Exactly what the cases are to split on depends on the definition of Principal Square Root. The usual definition I understood is -\pi/2 < Arg(Sqrt(z)) <= \pi/2, but I cannot make this correspond at all with the definition given in the problem. I'll post a solution based on this definition later.

[1] Technically you can't use the usual definition of a half-plane (open or closed); the plane must include half of its boundary points. Sort of "half-open, half-closed". -\pi/2 < Arg(z) <= \pi/2 is an example of such.

Title: Re: Complex Principal Square Roots
Post by Yournamehere on Sep 4^th, 2002, 10:07pm

Looking back at what I wrote this morning, I think I could have been clearer and said "g^2=f^2, so either g=f or g=-f". Anyways, let's assume Principal Square Root is defined by -\pi/2 < Arg Sqrt(z) <= \pi/2. Recall that for any two complex numbers s, t, Arg (st) = Arg s + Arg t, and also Arg Sqrt(z) = (Arg z)/2. Now consider the following cases:

Case 1: Im z > 0. Then Im (1+z) > 0, so 0 < Arg (1+z) < \pi, and 0 < Arg Sqrt(1+z) < \pi/2. Also Im (1-z) < 0, so -\pi < Arg (1-z) < 0, and -\pi/2 < Arg Sqrt(1-z) < 0. Thus -\pi/2 < Arg (Sqrt(1-z) Sqrt(1+z)) < pi/2. Since -\pi/2 < Arg f <= \pi/2, g cannot equal -f, so g=f.

Case 2: Im z < 0. Similar reasoning shows g=f as well.

Case 3: Im z = 0. Easy to show g=f, since now 1-z and 1+z are guaranteed to be real.

So g=f for all z.

Part (b) is a bit trickier.

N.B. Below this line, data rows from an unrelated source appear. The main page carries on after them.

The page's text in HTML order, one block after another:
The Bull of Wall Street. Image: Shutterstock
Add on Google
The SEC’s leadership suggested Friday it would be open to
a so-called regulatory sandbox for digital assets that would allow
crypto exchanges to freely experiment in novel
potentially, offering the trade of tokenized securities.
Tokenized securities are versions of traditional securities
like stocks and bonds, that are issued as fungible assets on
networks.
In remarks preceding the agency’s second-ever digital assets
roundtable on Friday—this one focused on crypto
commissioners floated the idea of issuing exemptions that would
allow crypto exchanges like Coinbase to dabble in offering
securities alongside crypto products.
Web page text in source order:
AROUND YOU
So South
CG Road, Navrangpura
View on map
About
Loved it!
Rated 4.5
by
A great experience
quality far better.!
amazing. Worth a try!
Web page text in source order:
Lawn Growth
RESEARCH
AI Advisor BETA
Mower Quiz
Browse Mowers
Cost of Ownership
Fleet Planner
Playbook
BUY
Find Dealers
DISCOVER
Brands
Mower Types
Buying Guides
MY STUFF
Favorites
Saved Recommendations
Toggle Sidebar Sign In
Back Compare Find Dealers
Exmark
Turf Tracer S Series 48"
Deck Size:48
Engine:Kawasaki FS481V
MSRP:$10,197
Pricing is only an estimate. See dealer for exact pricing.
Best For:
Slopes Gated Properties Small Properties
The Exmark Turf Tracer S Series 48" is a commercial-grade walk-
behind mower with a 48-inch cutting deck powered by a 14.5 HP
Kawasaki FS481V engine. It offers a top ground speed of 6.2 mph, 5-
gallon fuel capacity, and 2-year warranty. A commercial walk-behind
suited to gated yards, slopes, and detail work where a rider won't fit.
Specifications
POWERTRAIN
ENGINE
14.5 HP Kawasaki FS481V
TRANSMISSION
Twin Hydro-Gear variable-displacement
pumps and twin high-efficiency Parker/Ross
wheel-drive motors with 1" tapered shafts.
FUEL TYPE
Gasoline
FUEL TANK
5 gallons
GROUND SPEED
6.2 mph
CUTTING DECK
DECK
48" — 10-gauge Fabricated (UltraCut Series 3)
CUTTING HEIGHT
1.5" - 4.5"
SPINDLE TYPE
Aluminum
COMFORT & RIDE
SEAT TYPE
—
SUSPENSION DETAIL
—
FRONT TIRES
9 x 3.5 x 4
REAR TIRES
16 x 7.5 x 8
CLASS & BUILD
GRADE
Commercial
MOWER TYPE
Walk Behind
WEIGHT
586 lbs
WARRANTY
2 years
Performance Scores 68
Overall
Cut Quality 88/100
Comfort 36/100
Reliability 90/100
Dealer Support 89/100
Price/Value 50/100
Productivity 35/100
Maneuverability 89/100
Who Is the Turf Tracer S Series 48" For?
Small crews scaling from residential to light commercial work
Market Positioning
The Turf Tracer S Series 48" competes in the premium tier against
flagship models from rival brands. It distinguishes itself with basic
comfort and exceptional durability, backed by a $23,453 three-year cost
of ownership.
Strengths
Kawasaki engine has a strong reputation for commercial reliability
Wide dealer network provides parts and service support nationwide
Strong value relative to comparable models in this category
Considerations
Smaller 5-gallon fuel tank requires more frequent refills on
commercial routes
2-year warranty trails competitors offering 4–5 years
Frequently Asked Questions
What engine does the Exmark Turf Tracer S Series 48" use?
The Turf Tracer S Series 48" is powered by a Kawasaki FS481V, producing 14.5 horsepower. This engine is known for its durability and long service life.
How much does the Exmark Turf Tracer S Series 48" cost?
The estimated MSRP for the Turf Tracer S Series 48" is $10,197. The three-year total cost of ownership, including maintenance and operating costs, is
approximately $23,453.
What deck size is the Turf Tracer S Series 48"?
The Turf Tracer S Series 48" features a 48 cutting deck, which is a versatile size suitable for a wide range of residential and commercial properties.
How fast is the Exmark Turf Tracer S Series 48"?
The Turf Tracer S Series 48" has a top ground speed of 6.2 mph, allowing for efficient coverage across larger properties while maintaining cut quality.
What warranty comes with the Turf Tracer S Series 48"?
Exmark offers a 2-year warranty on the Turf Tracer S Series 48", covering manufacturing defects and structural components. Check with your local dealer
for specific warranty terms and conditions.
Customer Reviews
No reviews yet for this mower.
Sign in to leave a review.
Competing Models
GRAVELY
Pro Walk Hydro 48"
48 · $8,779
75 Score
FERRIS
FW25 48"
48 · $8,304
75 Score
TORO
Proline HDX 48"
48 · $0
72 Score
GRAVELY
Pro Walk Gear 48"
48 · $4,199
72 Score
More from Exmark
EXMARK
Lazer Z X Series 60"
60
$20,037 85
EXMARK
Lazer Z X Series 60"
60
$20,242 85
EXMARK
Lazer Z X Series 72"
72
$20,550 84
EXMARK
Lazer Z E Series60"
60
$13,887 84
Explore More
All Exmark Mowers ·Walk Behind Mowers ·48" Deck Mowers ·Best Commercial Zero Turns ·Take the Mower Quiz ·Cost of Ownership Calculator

Note that the above analysis does not give a clear answer, for although 0 < Arg Sqrt(z+1) < \pi/2, we have Im (z-1) > 0, so 0 < Arg Sqrt(z-1) < \pi/2, and hence 0 < Arg (Sqrt(z-1) Sqrt(z+1)) < \pi. So either 0 < Arg G <= \pi/2 (and thus we must have G=F), or \pi/2 < Arg G < \pi, and G must be -F. So we need to do something to further distinguish these two outcomes. I'll only give a hint to the rest, in that it might be difficult to put further bounds on Arg G, and that it might be easier to find other ways to determine if G=F.

I'm not sure how friendly a message board like this is to discussing math problems; formatting and notation can be difficult to convey.

Title: Re: Complex Principal Square Roots
Post by Yournamehere on Sep 5^th, 2002, 10:05am

on 09/04/02 at 22:07:39, Yournamehere wrote:

Note that the above analysis does not give a clear answer, for although 0 < Arg Sqrt(z+1) < \pi/2, we have Im (z-1) > 0, so 0 < Arg Sqrt(z-1) < \pi/2, and hence 0 < Arg (Sqrt(z-1) Sqrt(z+1)) < \pi.

Oops. I should have noted that this refers to "Case 1" only. Case 2 runs into a similar problem, though.